L’IA rend le réensauvagement apprivoisé et passe à côté de sa réalité désordonnée
Les humains ont toujours imaginé le monde naturel. Des peintures rupestres de la période glaciaire jusqu’à nos jours, nous représentons les animaux et les paysages que nous apprécions – et ignorons ceux que nous n’apprécions pas.
Désormais, l’intelligence artificielle imagine à notre place. Et lorsqu’on lui demande d’imaginer la Grande-Bretagne « réensauvagée », elle produit des paysages étonnamment similaires – et apprivoisés.
C'est exactement ce que deux géographes de l'Université d'Aberdeen ont récemment fait. Dans leurs recherches, ils présentent des exemples de la manière dont les chatbots IA largement utilisés (Gemini, ChatGPT et autres) ont généré des images de paysages réensauvages au Royaume-Uni. Les robots ont reçu des commandes telles que « Pouvez-vous produire une image de ce à quoi ressemble le réensauvagement en Écosse ? » ou « Créez une image de ce à quoi ressemble le réensauvagement en Angleterre », adaptée au style de chaque robot.

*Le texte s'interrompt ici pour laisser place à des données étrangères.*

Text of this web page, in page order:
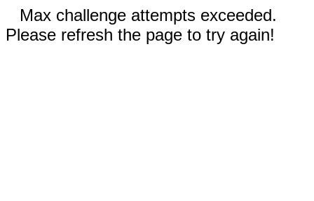
Max challenge attempts exceeded.
Please refresh the page to try again!
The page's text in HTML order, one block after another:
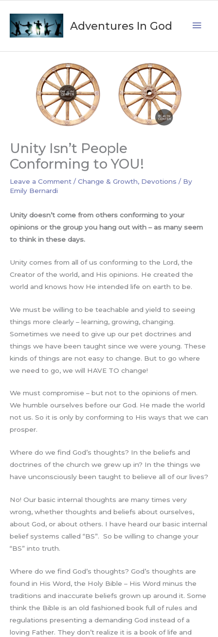
content
Adventures In God
Unity Isn’t People
Conforming to YOU!
Leave a Comment / Change & Growth, Devotions / By
Emily Bernardi
Unity doesn’t come from others conforming to your
opinions or the group you hang out with – as many seem
to think in these days.
Unity comes from all of us conforming to the Lord, the
Creator of the world, and His opinions. He created the
world and knows how He intended life on earth to be.
We must be willing to be teachable and yield to seeing
things more clearly – learning, growing, changing.
Sometimes we need to give up our pet doctrines and
things we have been taught since we were young. These
kinds of things are not easy to change. But to go where
we need to go, we will HAVE TO change!
We must compromise – but not to the opinions of men.
We humble ourselves before our God. He made the world
not us. So it is only by conforming to His ways that we can
prosper.
Where do we find God’s thoughts? In the beliefs and
doctrines of the church we grew up in? In the things we
have unconsciously been taught to believe all of our lives?
No! Our basic internal thoughts are many times very
wrong, whether thoughts and beliefs about ourselves,
about God, or about others. I have heard our basic internal
belief systems called “BS”. So be willing to change your
“BS” into truth.
Where do we find God’s thoughts? God’s thoughts are
found in His Word, the Holy Bible – His Word minus the
traditions and inaccurate beliefs grown up around it. Some
think the Bible is an old fashioned book full of rules and
regulations presenting a demanding God instead of a
loving Father. They don’t realize it is a book of life and

Les auteurs reconnaissent que les commandes sont très générales, mais cela laisse libre cours aux robots. Les images générées ont ensuite été comparées en utilisant à la fois la composition (par exemple le point de vue, l'échelle, l'éclairage) et le contenu (ce qui est sur l'image et ce qui ne l'est pas, principalement les types d'habitats, les espèces ou les humains).
Un paysage sans risque
Les paysages réensauvages de l'IA étaient tous très similaires, tous sauf un présentant des collines lointaines, passant poliment à un premier plan de vallée composé d'une prairie ouverte ou d'une bruyère avec un ruisseau ou un étang. Une lumière dorée joue à travers les scènes, illuminant les fleurs du premier plan. Des poneys et des cerfs sont régulièrement présents, ainsi que des vaches Highland occasionnelles. Sans surprise, il n’y avait pas d’humains, ni aucune présence humaine visible dans les bâtiments ou autres artefacts.
Il n'y avait pas non plus de désordre, pas de pourriture, pas de mort, pas d'animaux susceptibles de provoquer une forte inspiration. Pas de loups, de lynx, d’ours ou de bisons, ces créatures qui hantent régulièrement les véritables débats sur le réensauvagement.

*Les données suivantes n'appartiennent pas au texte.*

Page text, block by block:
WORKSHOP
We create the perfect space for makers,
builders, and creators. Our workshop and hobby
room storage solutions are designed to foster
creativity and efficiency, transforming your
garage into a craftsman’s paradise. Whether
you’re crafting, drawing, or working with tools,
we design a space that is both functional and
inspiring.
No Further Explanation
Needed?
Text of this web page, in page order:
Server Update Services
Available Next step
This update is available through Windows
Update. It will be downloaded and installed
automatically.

Les images étaient douloureusement ennuyeuses, polies, comme le soulignent les auteurs, « bucoliques ordonnées et harmonieuses ».
Seuls les experts obtiennent la version compliquée
L’IA peut vraiment générer des images de réensauvagement écologiquement précises. Celui-ci réalisé avec Gemini, par exemple, capture le désordre et le chaos d'un paysage britannique véritablement réensauvage :

Toutefois, il ne le fait que lorsqu’on lui donne des instructions très précises sur les espèces, les paysages, les types d’habitats, etc. En d’autres termes, il faut savoir à quoi devrait ressembler un paysage réensauvagement pour en obtenir une image convaincante.

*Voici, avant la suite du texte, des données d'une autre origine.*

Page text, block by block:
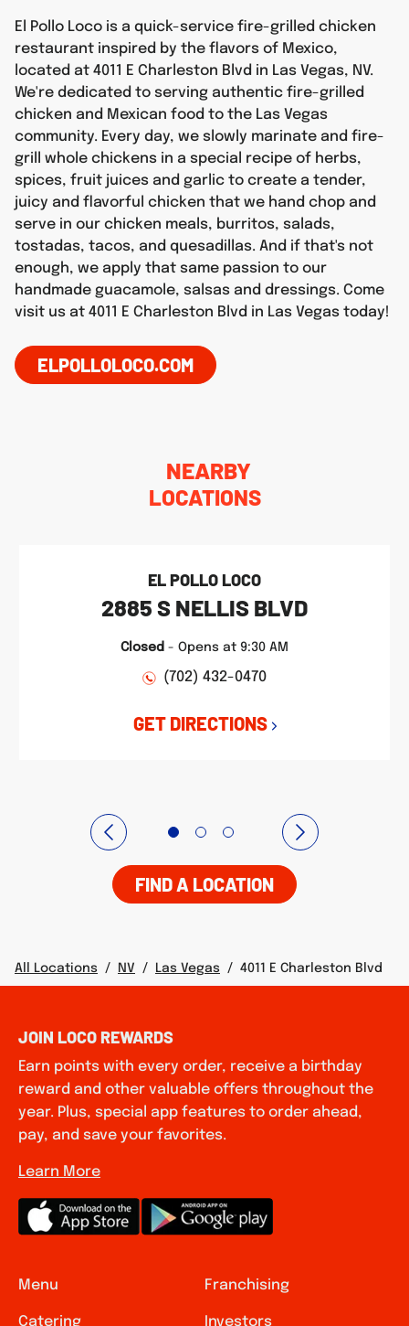
El Pollo Loco is a quick-service fire-grilled chicken
restaurant inspired by the flavors of Mexico,
located at 4011 E Charleston Blvd in Las Vegas, NV.
We're dedicated to serving authentic fire-grilled
chicken and Mexican food to the Las Vegas
community. Every day, we slowly marinate and fire-
grill whole chickens in a special recipe of herbs,
spices, fruit juices and garlic to create a tender,
juicy and flavorful chicken that we hand chop and
serve in our chicken meals, burritos, salads,
tostadas, tacos, and quesadillas. And if that's not
enough, we apply that same passion to our
handmade guacamole, salsas and dressings. Come
visit us at 4011 E Charleston Blvd in Las Vegas today!
ELPOLLOLOCO.COM
NEARBY
LOCATIONS
EL POLLO LOCO
2885 S NELLIS BLVD
Closed - Opens at 9:30 AM
(702) 432-0470
GET DIRECTIONS
FIND A LOCATION
All Locations / NV / Las Vegas / 4011 E Charleston Blvd
Menu
Catering
Franchising
Investors
JOIN LOCO REWARDS
Earn points with every order, receive a birthday
reward and other valuable offers throughout the
year. Plus, special app features to order ahead,
pay, and save your favorites.
Learn More

Pour la plupart des utilisateurs, le résultat est tout autre chose : une vision de la nature au plus petit dénominateur commun.
L’IA copie notre vision aseptisée du futur
Les paysages d’IA aseptisés produits dans la récente étude ne sont pas surprenants. Les chercheurs d'Aberdeen notent que les modèles s'inspirent des sources disponibles, notamment des médias sociaux et des sites Web d'initiatives environnementales et d'ONG promouvant le réensauvagement, telles que Cairngorm Connect et Knepp Estate Rewilding. Leurs visuels utilisaient souvent des perspectives aériennes, depuis des points de vue inaccessibles à l’aide de drones. Les animaux avaient tendance à être à la fois emblématiques mais aussi adorables, comme les castors ou les chats sauvages.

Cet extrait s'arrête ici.